1. ## [SOLVED] permutations 2

Find the number of 6 digit numbers that can be formed using the digits 0 to 9 if:

a) each digit number be different
b) digits may be repeated
c) at least one 5 is included
d) the number is even,greater than or equal to 600,000, with repetition of digits allowed

2. Hello, william!

I will assume that the number may not begin with 0 (zero).

Find the number of 6-digit numbers that can be formed using the digits 0 to 9 if:

a) each digit must be different
The first digit cannot be zero: 9 choices.

The second digit can be any of the other 9 other digits.
The third digit can be any of the other 8 digits.
The fourth digit can be any of the other 7 digits.
The fifth digit can be any of the other 6 digits.
The sixth digit can be any of the other 5 digits.

Answer: .$\displaystyle 9 \times 9 \times 8 \times 7 \times 6 \times 5 \:=\:130,\!080$

b) digits may be repeated
The first digit has 9 choices.
Each of the other five digits has 10 choices.

Answer: .$\displaystyle 9 \times 10^5 \:=\:900,\!000$

c) at least one 5 is included
In part (b), we saw that there are $\displaystyle 900,\!000$ possible numbers.

Consider the numbers that have no 5's.

The first digit has 8 choices (not 0 and not 5).
Each of the other five digits has 9 choices.
Hence, there are: .$\displaystyle 8 \times 9^5 \:=\:472,392$ numbers with no 5's.

Answer: .$\displaystyle 900,\!000 - 472,\!392 \:=\:427,608$

d) the number is even, greater than or equal to 600,000, with repetition allowed
The number is $\displaystyle \geq 600,\!000$
The first digit must be: 6, 7, 8, or 9 . . . 4 choices.

The number is even.
The last digit must be: 0, 2, 4, 6, 8 . . . 5 choices.

Each of the other four digits has 10 choices.

Answer: .$\displaystyle 4 \times 5 \times 10^4 \:=\:200,\!000$

3. Originally Posted by william
Find the number of 6 digit numbers that can be formed using the digits 0 to 9 if:

a) each digit number be different
You can choose any of the 10 digits to be first, any of the remaining 9 digits to be next, any of the remaining 8 digits to be next, ..., down to any of the remaining 5 remaining digits to be the last, 6th digits.

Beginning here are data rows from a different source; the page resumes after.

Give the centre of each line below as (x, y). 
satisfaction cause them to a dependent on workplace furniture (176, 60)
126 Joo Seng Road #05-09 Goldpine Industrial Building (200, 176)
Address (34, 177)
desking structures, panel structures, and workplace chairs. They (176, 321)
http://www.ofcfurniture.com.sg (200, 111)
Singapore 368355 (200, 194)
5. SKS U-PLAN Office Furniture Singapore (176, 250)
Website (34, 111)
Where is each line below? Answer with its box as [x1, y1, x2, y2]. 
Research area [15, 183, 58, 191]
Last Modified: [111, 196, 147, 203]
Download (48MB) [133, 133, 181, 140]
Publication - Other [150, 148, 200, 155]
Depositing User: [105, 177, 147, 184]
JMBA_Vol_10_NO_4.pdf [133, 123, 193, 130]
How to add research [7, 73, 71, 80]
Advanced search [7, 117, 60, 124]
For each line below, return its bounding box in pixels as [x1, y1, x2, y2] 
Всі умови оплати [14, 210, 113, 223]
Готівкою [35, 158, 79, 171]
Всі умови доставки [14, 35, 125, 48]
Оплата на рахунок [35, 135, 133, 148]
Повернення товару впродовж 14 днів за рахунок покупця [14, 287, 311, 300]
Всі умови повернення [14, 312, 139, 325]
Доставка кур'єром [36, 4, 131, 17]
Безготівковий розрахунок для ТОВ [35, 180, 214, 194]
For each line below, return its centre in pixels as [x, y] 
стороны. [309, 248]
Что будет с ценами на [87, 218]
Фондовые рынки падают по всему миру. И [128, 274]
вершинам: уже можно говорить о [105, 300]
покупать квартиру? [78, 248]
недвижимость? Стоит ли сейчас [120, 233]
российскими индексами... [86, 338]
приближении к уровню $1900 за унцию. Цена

There are 10*9*8*7*6*5= 10!/(10-4)!= 9!/4! such digits.

b) digits may be repeated
Now you can choose any of 10 digits to be first, any of those same 10 digits to be next, etc. There are $\displaystyle 10^6$ such digits.

c) at least one 5 is included
If digits can also be repeated, which I assume since you say "at least one 5 is included", then you can do this by selecting a 5 first, then any of 10 digits for the remaining 5 digits: that is $\displaystyle 10^5$. Since that single 5 can be in any of the 6 places, the total number of such numbers is $\displaystyle 6(10^5)$.

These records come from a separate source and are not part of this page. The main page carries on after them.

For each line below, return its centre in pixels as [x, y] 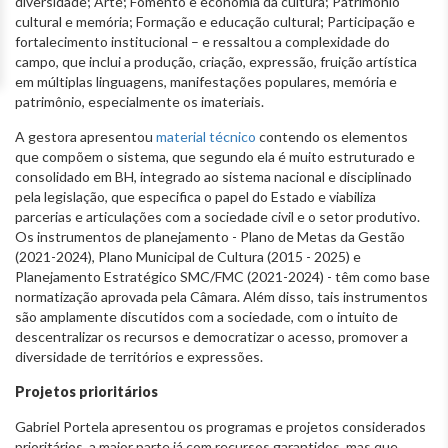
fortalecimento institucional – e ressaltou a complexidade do [202, 41]
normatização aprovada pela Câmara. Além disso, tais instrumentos [221, 296]
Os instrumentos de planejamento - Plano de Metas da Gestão [210, 236]
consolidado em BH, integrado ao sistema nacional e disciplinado [213, 176]
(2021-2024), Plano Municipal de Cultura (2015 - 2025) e [188, 256]
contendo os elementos [332, 136]
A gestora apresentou [85, 136]
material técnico [206, 136]

d) the number is even,greater than or equal to 600,000, with repetition of digits allowed
The first digit must be 6, 7, 8, 9, four choices and the last digit must be one of 0, 2, 4, 6, 8, five choices. The other 4 digits can be any of the 10 digits. There are $\displaystyle 4(5)(10^5)= 2000000$ such numbers.

As usual Soroban got in ahead of me. Blast him!

4. Originally Posted by Soroban
Hello, william!

I will assume that the number may not begin with 0 (zero).

The first digit cannot be zero: 9 choices.

The second digit can be any of the other 9 other digits.
The third digit can be any of the other 8 digits.
The fourth digit can be any of the other 7 digits.
The fifth digit can be any of the other 6 digits.
The sixth digit can be any of the other 5 digits.

Answer: .$\displaystyle 9 \times 9 \times 8 \times 7 \times 6 \times 5 \:=\:130,\!080$

The first digit has 9 choices.
Each of the other five digits has 10 choices.

Answer: .$\displaystyle 9 \times 10^5 \:=\:900,\!000$

In part (b), we saw that there are $\displaystyle 900,\!000$ possible numbers.

Consider the numbers that have no 5's.

The first digit has 8 choices (not 0 and not 5).
Each of the other five digits has 9 choices.
Hence, there are: .$\displaystyle 8 \times 9^5 \:=\:472,392$ numbers with no 5's.

Answer: .$\displaystyle 900,\!000 - 472,\!392 \:=\:427,608$

The number is $\displaystyle \geq 600,\!000$
The first digit must be: 6, 7, 8, or 9 . . . 4 choices.

The number is even.
The last digit must be: 0, 2, 4, 6, 8 . . . 5 choices.

Each of the other four digits has 10 choices.

Answer: .$\displaystyle 4 \times 5 \times 10^4 \:=\:200,\!000$

thank you! for a) you mean 136,080, right?